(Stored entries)
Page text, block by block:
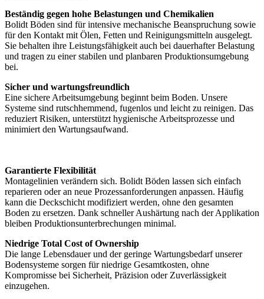
Beständig gegen hohe Belastungen und Chemikalien
Bolidt Böden sind für intensive mechanische Beanspruchung sowie
für den Kontakt mit Ölen, Fetten und Reinigungsmitteln ausgelegt.
Sie behalten ihre Leistungsfähigkeit auch bei dauerhafter Belastung
und tragen zu einer stabilen und planbaren Produktionsumgebung
bei.
Sicher und wartungsfreundlich
Eine sichere Arbeitsumgebung beginnt beim Boden. Unsere
Systeme sind rutschhemmend, fugenlos und leicht zu reinigen. Das
reduziert Risiken, unterstützt hygienische Arbeitsprozesse und
minimiert den Wartungsaufwand.
Garantierte Flexibilität
Montagelinien verändern sich. Bolidt Böden lassen sich einfach
reparieren oder an neue Prozessanforderungen anpassen. Häufig
kann die Deckschicht modifiziert werden, ohne den gesamten
Boden zu ersetzen. Dank schneller Aushärtung nach der Applikation
bleiben Produktionsunterbrechungen minimal.
Niedrige Total Cost of Ownership
Die lange Lebensdauer und der geringe Wartungsbedarf unserer
Bodensysteme sorgen für niedrige Gesamtkosten, ohne
Kompromisse bei Sicherheit, Präzision oder Zuverlässigkeit
einzugehen.

WHAT IS EXPECTED.
Work out how many lines above include the string "sind", then give that number alone.

OUTPUT FOR THIS EXERCISE.
2